(Information begins)

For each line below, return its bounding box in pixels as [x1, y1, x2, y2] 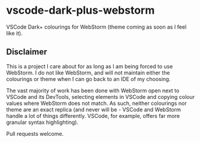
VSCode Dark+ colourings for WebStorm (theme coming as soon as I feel [6, 23, 187, 30]
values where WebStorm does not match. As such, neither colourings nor [6, 100, 187, 107]
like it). [6, 29, 23, 36]
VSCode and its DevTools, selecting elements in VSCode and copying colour [6, 93, 195, 100]
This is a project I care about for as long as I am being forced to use [6, 63, 173, 70]
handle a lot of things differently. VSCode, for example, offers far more [6, 112, 180, 119]
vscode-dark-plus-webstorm [6, 4, 155, 17]
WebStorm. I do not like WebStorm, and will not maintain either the [6, 69, 170, 76]
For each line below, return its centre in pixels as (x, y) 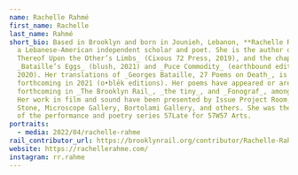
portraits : (29, 125)
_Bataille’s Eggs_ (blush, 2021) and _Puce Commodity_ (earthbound (145, 67)
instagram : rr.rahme (47, 157)
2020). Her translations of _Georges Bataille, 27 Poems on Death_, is (153, 75)
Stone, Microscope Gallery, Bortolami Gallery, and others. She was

(Information ends)

What you have to do:
Where does the word "like" occur in the data? Copy every line that has it.

Solution:
like it). [6, 29, 23, 36]
WebStorm. I do not like WebStorm, and will not maintain either the [6, 69, 170, 76]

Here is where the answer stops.